**WHAT THE EXERCISE ASKS:**
Quote the data below in full, minus the images.

**DATASET RECORDS:**
-*-

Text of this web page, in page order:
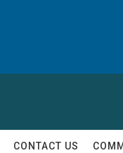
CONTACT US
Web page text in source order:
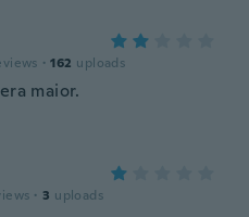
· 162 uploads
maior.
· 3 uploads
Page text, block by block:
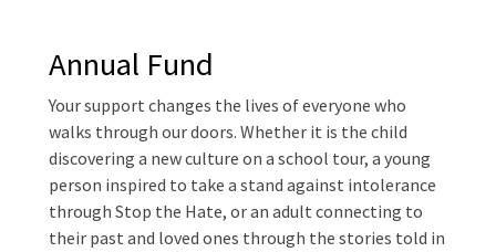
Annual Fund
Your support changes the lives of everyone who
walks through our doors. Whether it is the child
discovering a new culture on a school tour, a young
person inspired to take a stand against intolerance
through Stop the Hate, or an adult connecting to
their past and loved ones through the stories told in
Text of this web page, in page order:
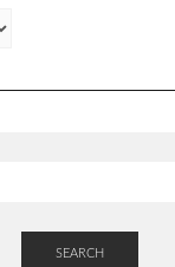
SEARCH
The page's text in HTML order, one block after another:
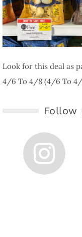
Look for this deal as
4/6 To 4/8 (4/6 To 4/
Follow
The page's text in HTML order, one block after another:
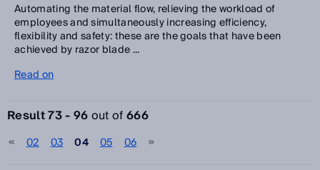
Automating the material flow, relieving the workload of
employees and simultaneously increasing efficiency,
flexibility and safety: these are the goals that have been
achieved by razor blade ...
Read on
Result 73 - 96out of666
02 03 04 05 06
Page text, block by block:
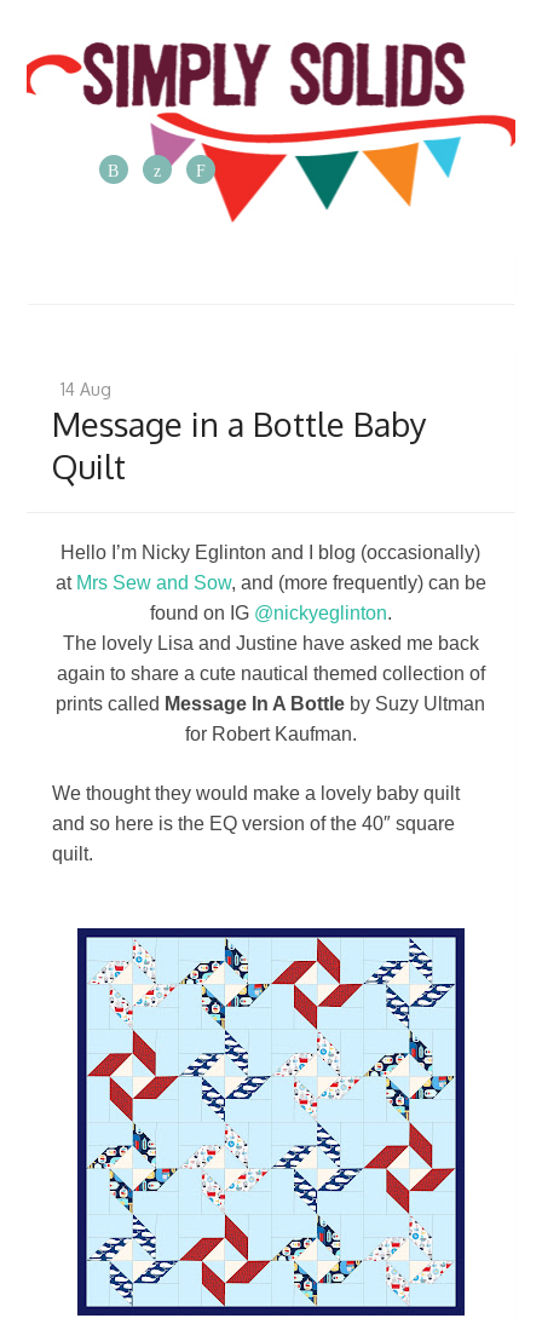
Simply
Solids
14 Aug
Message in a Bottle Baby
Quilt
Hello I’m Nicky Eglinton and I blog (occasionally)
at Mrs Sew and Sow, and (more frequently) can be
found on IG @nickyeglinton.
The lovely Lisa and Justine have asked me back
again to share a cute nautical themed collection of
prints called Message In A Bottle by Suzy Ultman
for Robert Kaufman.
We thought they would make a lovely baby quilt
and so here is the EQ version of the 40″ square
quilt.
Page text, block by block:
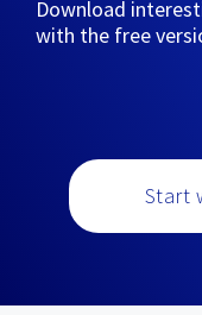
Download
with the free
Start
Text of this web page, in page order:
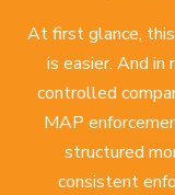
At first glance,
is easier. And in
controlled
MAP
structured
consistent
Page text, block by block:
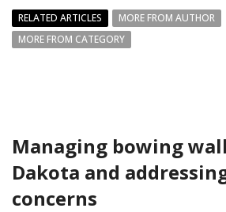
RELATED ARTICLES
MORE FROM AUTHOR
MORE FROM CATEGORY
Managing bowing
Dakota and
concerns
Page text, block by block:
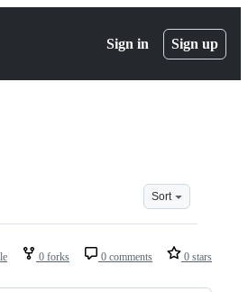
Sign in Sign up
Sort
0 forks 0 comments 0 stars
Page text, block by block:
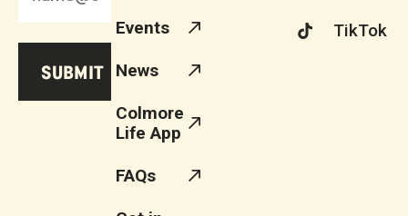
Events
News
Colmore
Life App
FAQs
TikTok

-*-

**FINAL ANSWER:**
Text of this web page, in page order:
CONTACT US
Web page text in source order:
· 162 uploads
maior.
· 3 uploads
Page text, block by block:
Annual Fund
Your support changes the lives of everyone who
walks through our doors. Whether it is the child
discovering a new culture on a school tour, a young
person inspired to take a stand against intolerance
through Stop the Hate, or an adult connecting to
their past and loved ones through the stories told in
Text of this web page, in page order:
SEARCH
The page's text in HTML order, one block after another:
Look for this deal as
4/6 To 4/8 (4/6 To 4/
Follow
The page's text in HTML order, one block after another:
Automating the material flow, relieving the workload of
employees and simultaneously increasing efficiency,
flexibility and safety: these are the goals that have been
achieved by razor blade ...
Read on
Result 73 - 96out of666
02 03 04 05 06
Page text, block by block:
Simply
Solids
14 Aug
Message in a Bottle Baby
Quilt
Hello I’m Nicky Eglinton and I blog (occasionally)
at Mrs Sew and Sow, and (more frequently) can be
found on IG @nickyeglinton.
The lovely Lisa and Justine have asked me back
again to share a cute nautical themed collection of
prints called Message In A Bottle by Suzy Ultman
for Robert Kaufman.
We thought they would make a lovely baby quilt
and so here is the EQ version of the 40″ square
quilt.
Page text, block by block:
Download
with the free
Start
Text of this web page, in page order:
At first glance,
is easier. And in
controlled
MAP
structured
consistent
Page text, block by block:
RELATED ARTICLES
MORE FROM AUTHOR
MORE FROM CATEGORY
Managing bowing
Dakota and
concerns
Page text, block by block:
Sign in Sign up
Sort
0 forks 0 comments 0 stars
Page text, block by block:
Events
News
Colmore
Life App
FAQs
TikTok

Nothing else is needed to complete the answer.